What is needed:
In this exercise, print only the lines of the records below from the one with "stress-free setup." through the one with "Extending PyTorch", inclusive. Pictures are not part of the copy.

Supplied records:
──────────────────────────────

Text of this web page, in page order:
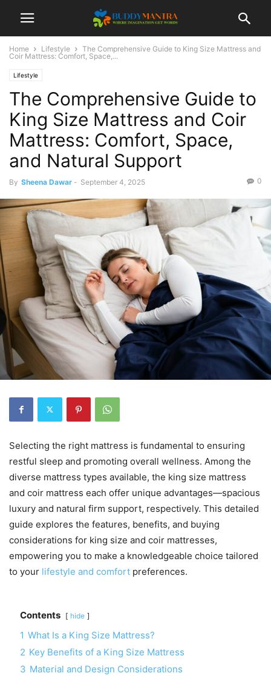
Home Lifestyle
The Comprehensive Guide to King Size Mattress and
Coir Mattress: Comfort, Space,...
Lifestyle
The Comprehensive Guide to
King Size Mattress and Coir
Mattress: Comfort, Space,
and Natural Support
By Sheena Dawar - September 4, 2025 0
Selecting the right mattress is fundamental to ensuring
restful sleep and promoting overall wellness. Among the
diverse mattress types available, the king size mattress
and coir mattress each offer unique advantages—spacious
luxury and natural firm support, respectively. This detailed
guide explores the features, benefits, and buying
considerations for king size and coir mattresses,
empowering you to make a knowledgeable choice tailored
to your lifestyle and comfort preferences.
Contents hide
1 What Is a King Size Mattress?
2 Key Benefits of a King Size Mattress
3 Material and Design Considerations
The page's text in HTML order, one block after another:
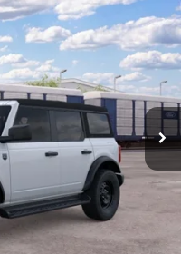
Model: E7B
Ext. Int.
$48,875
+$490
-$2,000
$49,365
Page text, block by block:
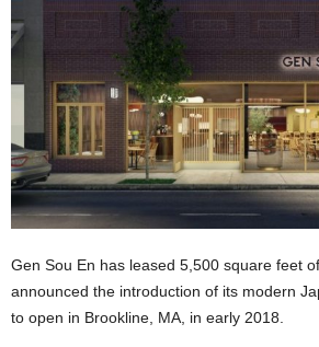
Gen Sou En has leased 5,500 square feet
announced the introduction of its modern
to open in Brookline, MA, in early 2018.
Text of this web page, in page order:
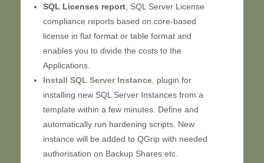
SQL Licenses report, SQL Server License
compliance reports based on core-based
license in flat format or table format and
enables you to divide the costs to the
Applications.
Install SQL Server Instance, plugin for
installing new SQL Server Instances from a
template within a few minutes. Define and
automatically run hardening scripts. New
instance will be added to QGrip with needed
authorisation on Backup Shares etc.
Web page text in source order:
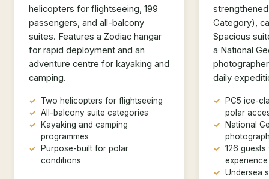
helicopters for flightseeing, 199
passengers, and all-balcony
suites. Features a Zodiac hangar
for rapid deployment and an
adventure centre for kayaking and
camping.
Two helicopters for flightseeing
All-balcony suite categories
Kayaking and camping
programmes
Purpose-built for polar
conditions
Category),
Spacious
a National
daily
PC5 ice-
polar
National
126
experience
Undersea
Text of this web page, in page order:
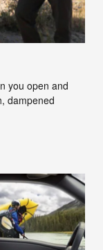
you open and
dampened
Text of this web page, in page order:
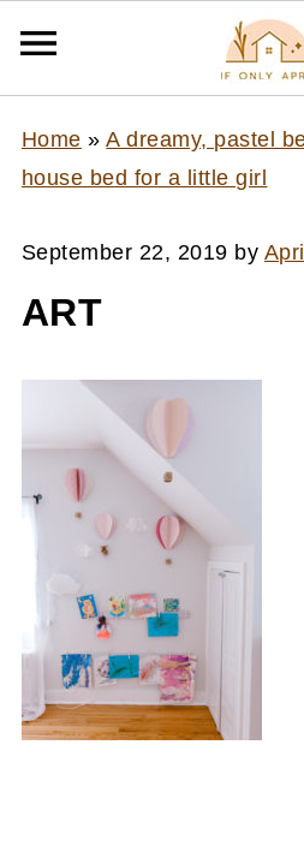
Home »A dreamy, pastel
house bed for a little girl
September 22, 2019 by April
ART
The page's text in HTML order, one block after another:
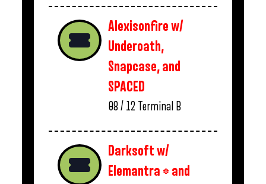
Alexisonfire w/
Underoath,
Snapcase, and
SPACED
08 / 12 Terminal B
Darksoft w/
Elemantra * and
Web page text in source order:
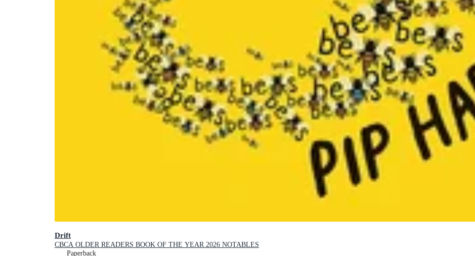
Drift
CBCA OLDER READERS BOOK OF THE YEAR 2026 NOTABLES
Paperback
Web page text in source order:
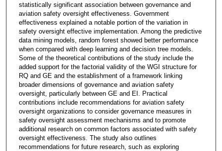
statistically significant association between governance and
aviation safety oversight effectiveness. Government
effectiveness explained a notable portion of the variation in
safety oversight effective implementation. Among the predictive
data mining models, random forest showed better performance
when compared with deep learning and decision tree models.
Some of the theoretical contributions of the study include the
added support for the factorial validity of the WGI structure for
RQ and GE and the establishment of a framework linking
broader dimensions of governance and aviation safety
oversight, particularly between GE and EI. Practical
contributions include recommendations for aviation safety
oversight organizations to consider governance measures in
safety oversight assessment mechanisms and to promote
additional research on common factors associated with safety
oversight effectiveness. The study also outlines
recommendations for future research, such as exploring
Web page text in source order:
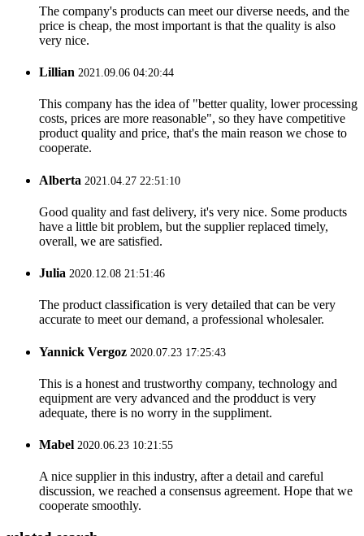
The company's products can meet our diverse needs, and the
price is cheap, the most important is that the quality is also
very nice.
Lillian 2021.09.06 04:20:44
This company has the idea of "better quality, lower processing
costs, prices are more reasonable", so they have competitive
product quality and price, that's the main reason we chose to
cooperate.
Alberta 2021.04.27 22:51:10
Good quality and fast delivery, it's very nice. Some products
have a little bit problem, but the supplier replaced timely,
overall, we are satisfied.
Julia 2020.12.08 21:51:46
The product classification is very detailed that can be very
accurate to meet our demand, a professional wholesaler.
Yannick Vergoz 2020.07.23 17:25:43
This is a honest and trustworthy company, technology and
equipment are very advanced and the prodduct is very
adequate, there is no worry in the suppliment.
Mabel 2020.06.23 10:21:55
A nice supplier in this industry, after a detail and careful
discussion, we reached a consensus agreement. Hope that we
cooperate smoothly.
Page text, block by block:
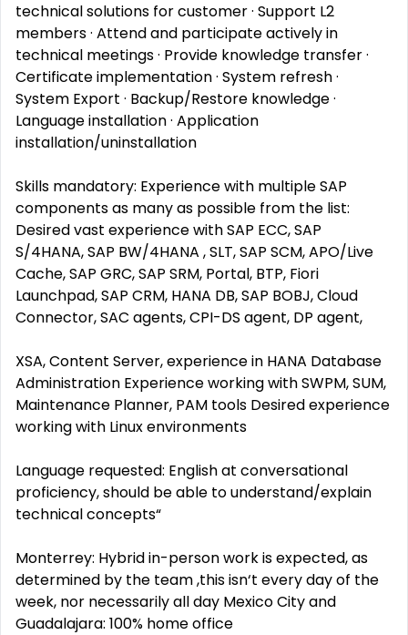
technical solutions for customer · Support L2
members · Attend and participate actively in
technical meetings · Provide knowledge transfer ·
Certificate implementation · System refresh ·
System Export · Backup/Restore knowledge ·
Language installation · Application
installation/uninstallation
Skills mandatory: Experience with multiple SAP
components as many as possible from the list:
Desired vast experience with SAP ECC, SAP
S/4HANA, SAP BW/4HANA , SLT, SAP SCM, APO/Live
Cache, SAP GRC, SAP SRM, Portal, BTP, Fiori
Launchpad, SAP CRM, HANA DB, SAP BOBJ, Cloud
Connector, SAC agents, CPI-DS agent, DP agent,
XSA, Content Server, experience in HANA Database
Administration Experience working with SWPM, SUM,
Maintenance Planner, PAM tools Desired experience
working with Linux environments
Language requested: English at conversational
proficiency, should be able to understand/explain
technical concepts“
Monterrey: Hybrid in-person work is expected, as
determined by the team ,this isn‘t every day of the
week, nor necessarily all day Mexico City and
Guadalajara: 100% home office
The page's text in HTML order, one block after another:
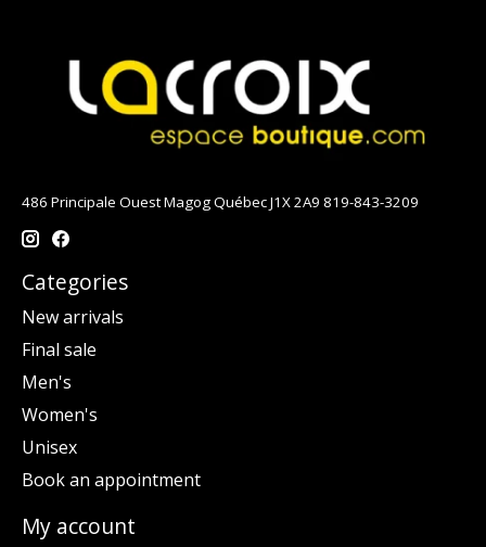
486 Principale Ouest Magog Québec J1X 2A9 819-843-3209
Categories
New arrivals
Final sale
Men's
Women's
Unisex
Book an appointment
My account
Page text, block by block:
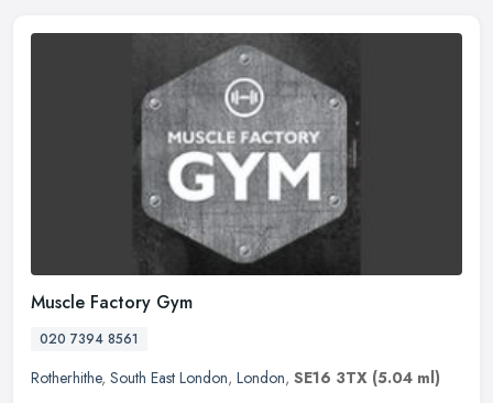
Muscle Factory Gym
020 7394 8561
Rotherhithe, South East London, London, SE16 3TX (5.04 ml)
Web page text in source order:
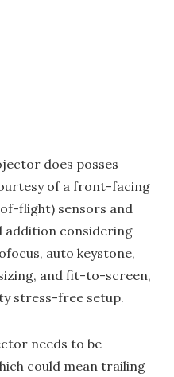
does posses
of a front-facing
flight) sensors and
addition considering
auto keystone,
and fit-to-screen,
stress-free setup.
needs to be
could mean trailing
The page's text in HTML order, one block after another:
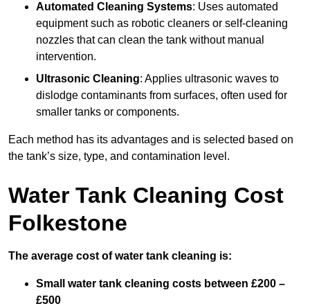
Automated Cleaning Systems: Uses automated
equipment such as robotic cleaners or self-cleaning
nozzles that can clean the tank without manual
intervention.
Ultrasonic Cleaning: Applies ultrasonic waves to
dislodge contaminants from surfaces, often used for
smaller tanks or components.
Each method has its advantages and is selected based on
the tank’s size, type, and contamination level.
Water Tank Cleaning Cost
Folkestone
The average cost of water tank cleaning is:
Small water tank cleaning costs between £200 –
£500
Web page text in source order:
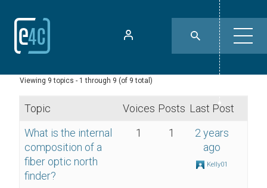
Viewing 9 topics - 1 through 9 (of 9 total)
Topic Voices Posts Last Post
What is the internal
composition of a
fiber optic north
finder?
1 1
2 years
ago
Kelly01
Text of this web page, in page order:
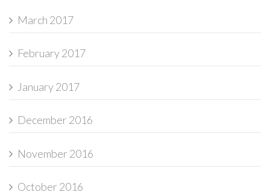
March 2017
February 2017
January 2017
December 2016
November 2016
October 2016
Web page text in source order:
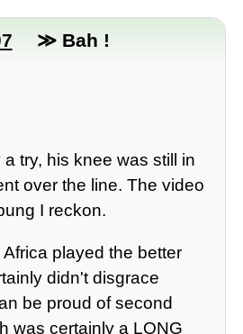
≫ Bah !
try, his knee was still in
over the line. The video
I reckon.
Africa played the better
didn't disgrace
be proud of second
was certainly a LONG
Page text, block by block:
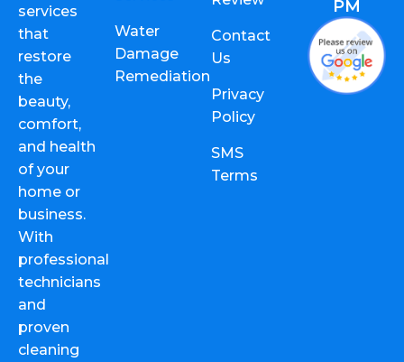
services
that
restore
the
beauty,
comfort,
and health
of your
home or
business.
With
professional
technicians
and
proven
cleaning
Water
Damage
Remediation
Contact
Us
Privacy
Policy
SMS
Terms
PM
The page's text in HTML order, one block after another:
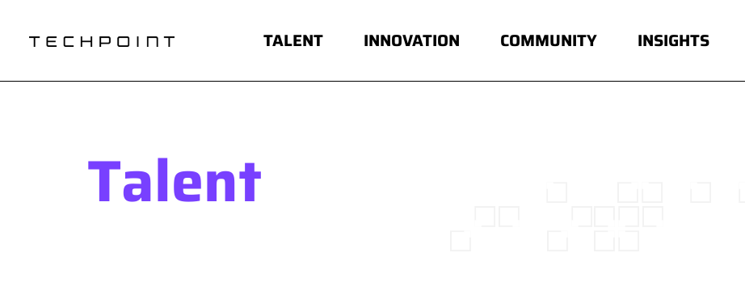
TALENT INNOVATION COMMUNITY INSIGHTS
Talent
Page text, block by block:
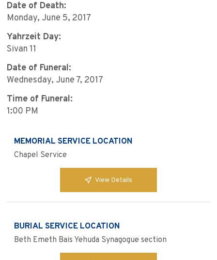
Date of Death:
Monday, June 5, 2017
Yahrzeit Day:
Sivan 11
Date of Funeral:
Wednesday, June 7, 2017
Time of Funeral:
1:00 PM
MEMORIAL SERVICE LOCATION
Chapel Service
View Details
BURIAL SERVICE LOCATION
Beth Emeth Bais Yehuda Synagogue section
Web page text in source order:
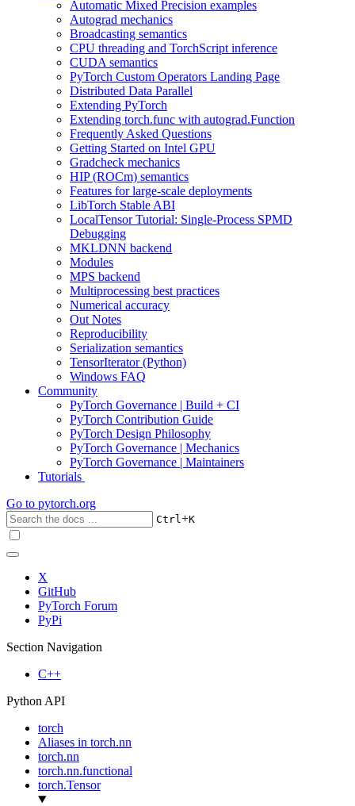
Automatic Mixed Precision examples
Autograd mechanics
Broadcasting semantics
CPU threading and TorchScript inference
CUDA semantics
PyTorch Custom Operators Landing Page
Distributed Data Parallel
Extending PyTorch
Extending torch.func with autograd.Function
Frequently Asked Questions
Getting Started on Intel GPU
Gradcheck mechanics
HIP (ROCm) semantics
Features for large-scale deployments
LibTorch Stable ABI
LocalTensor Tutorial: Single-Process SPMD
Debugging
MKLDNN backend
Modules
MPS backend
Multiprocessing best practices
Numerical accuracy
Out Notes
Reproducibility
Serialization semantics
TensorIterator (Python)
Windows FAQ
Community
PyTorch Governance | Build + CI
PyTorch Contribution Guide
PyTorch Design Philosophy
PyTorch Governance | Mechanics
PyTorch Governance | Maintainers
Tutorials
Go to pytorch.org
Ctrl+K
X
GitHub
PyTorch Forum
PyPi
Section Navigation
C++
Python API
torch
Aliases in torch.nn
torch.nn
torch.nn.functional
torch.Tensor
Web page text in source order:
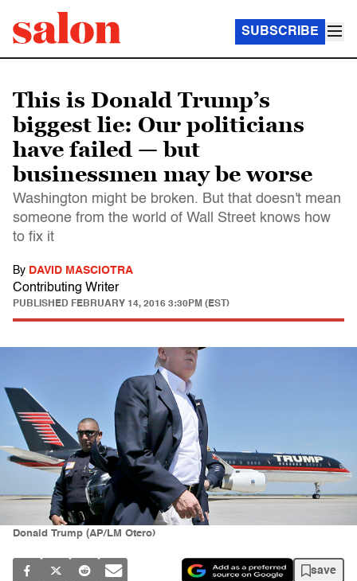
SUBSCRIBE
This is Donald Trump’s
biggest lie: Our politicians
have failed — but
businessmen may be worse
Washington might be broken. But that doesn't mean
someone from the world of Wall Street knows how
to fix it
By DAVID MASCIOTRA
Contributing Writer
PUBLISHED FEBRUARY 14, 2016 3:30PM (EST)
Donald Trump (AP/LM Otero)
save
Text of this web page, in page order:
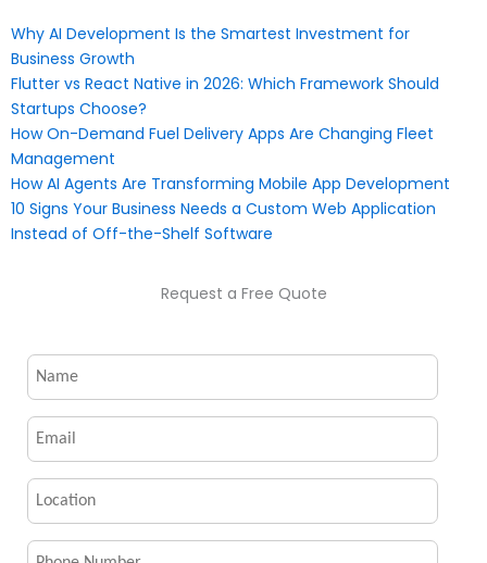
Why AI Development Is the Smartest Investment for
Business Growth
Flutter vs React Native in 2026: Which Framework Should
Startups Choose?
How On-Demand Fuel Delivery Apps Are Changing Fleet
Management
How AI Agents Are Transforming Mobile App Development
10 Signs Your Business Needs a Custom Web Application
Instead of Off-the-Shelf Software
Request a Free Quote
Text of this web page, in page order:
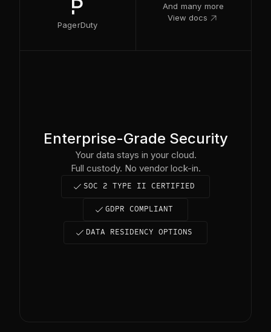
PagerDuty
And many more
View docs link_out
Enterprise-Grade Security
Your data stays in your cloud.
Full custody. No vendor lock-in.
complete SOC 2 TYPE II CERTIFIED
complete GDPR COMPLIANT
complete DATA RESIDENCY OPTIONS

──────────────────────────────

Reply:
stress-free setup.
needs to be
could mean trailing
The page's text in HTML order, one block after another:
Automated Cleaning Systems: Uses automated
equipment such as robotic cleaners or self-cleaning
nozzles that can clean the tank without manual
intervention.
Ultrasonic Cleaning: Applies ultrasonic waves to
dislodge contaminants from surfaces, often used for
smaller tanks or components.
Each method has its advantages and is selected based on
the tank’s size, type, and contamination level.
Water Tank Cleaning Cost
Folkestone
The average cost of water tank cleaning is:
Small water tank cleaning costs between £200 –
£500
Web page text in source order:
Viewing 9 topics - 1 through 9 (of 9 total)
Topic Voices Posts Last Post
What is the internal
composition of a
fiber optic north
finder?
1 1
2 years
ago
Kelly01
Text of this web page, in page order:
March 2017
February 2017
January 2017
December 2016
November 2016
October 2016
Web page text in source order:
≫ Bah !
try, his knee was still in
over the line. The video
I reckon.
Africa played the better
didn't disgrace
be proud of second
was certainly a LONG
Page text, block by block:
services
that
restore
the
beauty,
comfort,
and health
of your
home or
business.
With
professional
technicians
and
proven
cleaning
Water
Damage
Remediation
Contact
Us
Privacy
Policy
SMS
Terms
PM
The page's text in HTML order, one block after another:
TALENT INNOVATION COMMUNITY INSIGHTS
Talent
Page text, block by block:
Date of Death:
Monday, June 5, 2017
Yahrzeit Day:
Sivan 11
Date of Funeral:
Wednesday, June 7, 2017
Time of Funeral:
1:00 PM
MEMORIAL SERVICE LOCATION
Chapel Service
View Details
BURIAL SERVICE LOCATION
Beth Emeth Bais Yehuda Synagogue section
Web page text in source order:
Automatic Mixed Precision examples
Autograd mechanics
Broadcasting semantics
CPU threading and TorchScript inference
CUDA semantics
PyTorch Custom Operators Landing Page
Distributed Data Parallel
Extending PyTorch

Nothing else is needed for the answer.